Касьяновна трудилась истово, с молчаливым презрением обходила копны с болтливым бабьём. А те с усмешкой поглядывали на злую старуху.

После работы Катя обязательно прихватывала с собой целую сумку лебеды. Вечером они с Касьяновной варили из нее похлебку. Столовая ложка крупы, кастрюля с верхом лебеды, щепотка соли, вода. От лебеды тошнило, все тело разламывало от непосильной работы под солнцем, жесткие доски топчана давили спину, и постель будто покачивало. Заснуть никак не удавалось, и она вспоминала о былом.

…Весна. В школе экзамены. А тут и ландыши расцвели. Запах ландышей всегда удивляет после долгой зимы. Чудной все-таки запах. Если долго нюхать, голова кружится.

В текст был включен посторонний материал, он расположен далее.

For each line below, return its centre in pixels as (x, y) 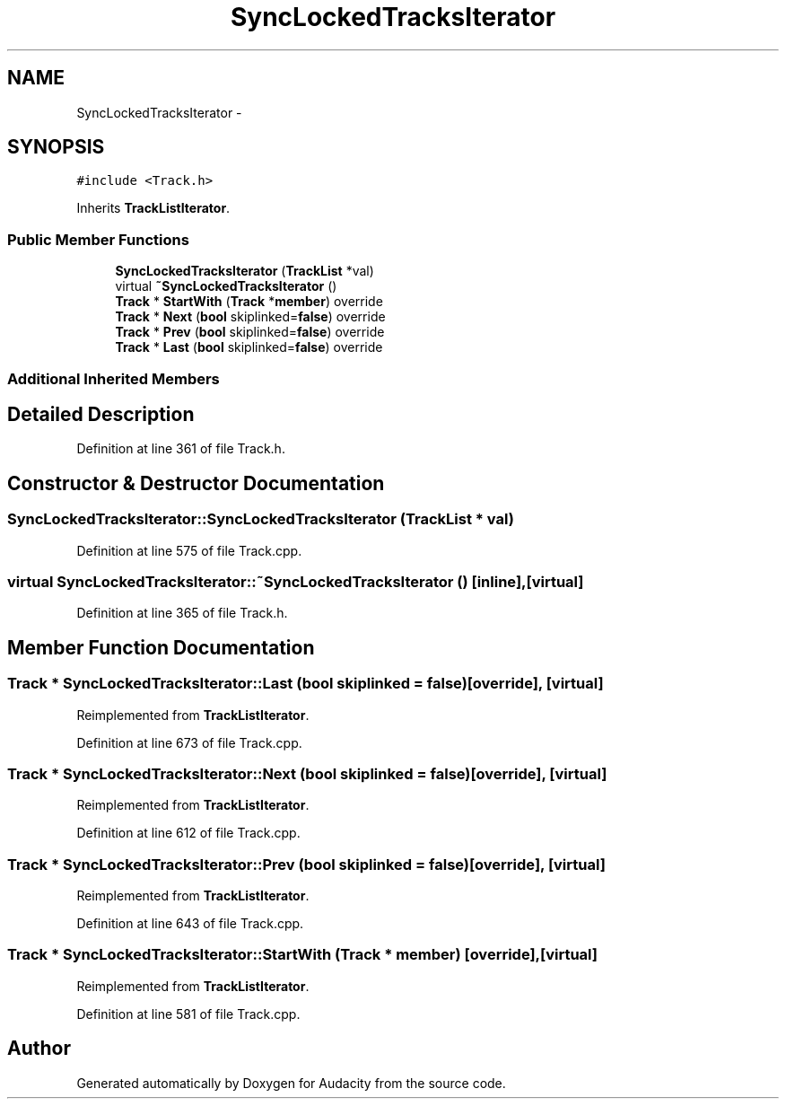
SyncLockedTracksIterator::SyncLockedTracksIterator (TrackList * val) (261, 519)
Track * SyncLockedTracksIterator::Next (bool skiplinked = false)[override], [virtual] (307, 773)
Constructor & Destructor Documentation (196, 483)
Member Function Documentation (161, 647)
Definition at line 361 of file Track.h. (181, 449)
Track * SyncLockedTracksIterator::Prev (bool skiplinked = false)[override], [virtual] (306, 864)
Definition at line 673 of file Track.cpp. (189, 742)
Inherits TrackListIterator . (153, 208)
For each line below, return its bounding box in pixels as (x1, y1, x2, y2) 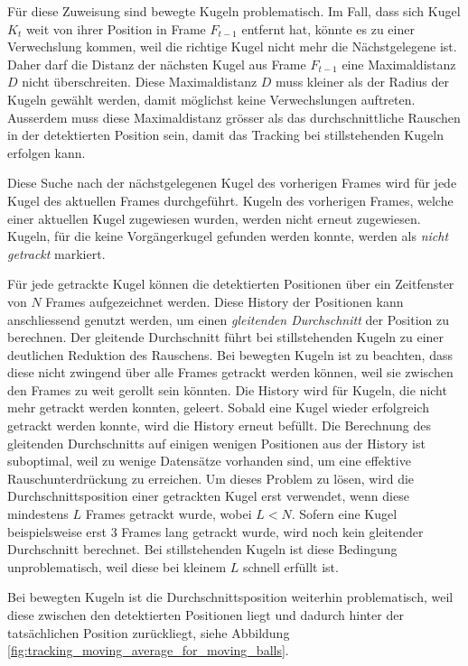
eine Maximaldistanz (342, 54, 456, 73)
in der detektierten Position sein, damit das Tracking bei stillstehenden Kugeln (7, 125, 444, 144)
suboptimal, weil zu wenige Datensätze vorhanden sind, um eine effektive (7, 451, 411, 470)
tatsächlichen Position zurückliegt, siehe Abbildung (7, 623, 290, 642)
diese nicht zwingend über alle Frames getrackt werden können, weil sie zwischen (7, 363, 454, 382)
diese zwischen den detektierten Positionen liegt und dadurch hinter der (7, 606, 404, 624)
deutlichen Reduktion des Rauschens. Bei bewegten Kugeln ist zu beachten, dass (7, 345, 453, 364)
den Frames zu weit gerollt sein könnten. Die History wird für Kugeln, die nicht (7, 380, 447, 399)
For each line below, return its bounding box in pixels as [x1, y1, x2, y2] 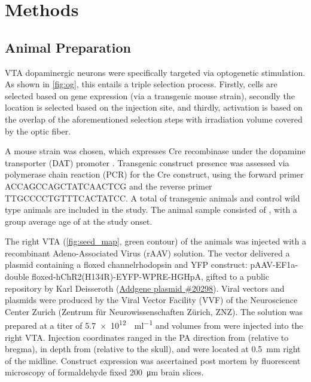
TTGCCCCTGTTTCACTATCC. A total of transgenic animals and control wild [5, 191, 300, 204]
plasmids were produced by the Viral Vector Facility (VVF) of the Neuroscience [5, 294, 298, 306]
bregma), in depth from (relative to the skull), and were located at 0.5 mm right [5, 343, 301, 355]
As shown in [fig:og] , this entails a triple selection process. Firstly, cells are [5, 78, 278, 90]
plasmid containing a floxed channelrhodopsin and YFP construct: [5, 258, 248, 271]
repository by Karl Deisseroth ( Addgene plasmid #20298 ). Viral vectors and [5, 282, 285, 294]
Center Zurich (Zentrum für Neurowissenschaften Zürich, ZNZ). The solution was [5, 305, 303, 317]
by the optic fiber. [5, 124, 71, 137]
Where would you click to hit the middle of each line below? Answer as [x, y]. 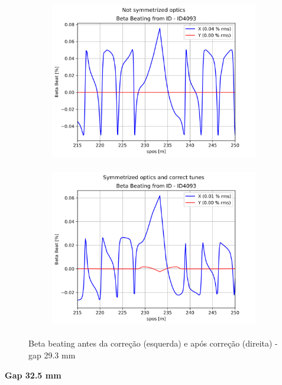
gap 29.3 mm [52, 355]
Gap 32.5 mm [33, 375]
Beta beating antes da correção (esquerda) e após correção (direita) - [153, 343]
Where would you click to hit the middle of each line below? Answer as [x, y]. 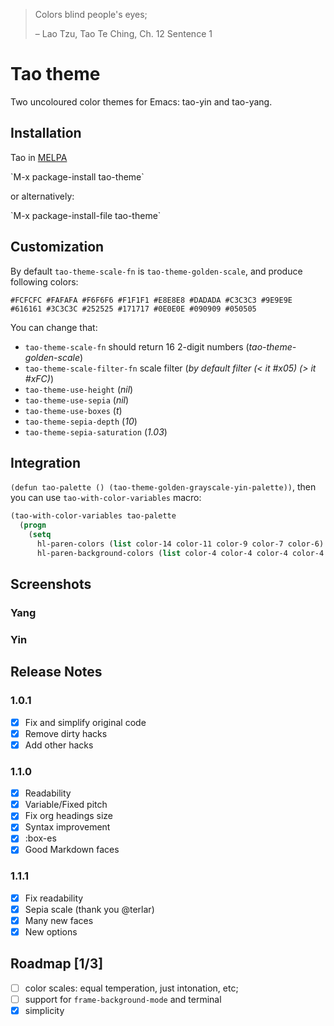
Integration [46, 462]
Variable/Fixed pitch [66, 805]
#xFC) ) [39, 378]
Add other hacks [59, 745]
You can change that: [54, 327]
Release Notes [56, 672]
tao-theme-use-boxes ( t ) [73, 410]
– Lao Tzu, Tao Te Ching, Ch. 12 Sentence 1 [123, 33]
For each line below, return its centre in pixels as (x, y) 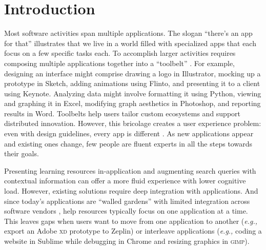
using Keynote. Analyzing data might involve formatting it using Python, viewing (133, 93)
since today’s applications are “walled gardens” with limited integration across (127, 201)
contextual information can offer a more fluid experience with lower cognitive (125, 181)
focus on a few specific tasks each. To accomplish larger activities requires (120, 53)
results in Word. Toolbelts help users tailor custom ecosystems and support (122, 113)
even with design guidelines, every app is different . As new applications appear (129, 133)
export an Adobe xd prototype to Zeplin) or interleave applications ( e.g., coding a (133, 231)
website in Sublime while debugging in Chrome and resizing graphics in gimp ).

Она верила, что стоит засунуть веточку ландыша за пазуху, ну, прямо под лифчик, это обязательно принесет удачу. Ни за что не провалишься! И правда, ведь всегда экзамены сходили удачно. А кто научил ее этому? Сама не знает, придумала, что ли?..

В последние экзамены, когда она кончила седьмой, тоже с ландышами не расставалась. Вспомнилось: пишет сочинение о Пушкине, а из ворота блузки пахнет ландышами. Веточки влажные, еще в росе, холодят и щекочут кожу. И название какое душистое, мятное: ландыши! А в тот самый вечер, выпускной, много танцевали. В зале было полно народу. Девятиклассники тоже ведь пришли, у них в классе почти все хорошо танцуют. Катя все пряталась, боялась, что вдруг пригласит Глебов. А он что-то долго не приглашал, все танцевал со старшими девчонками. Потом все-таки пригласил. И уж весь вечер так и ходили вместе. Про себя Катя удивлялась, что ему с ней не скучно, ходит и ходит. На высоком танцевать оказалось неудобно, Женя заметил это и стал водить ее медленно, осторожно. Разговаривали, кто кем хочет быть. Он сказал, что обязательно будет журналистом, она заспорила, что учительницей — лучше. Он сказал, что, может быть, и так, но что он все-таки будет журналистом. И еще: Кате тогда не нравились стихи Маяковского, а он не поверил и стал читать вслух. Оказалось, просто замечательные стихи. Почему-то она раньше их не знала, знала только «Левый марш», «Бабу и бублики» да несколько отрывков из поэм.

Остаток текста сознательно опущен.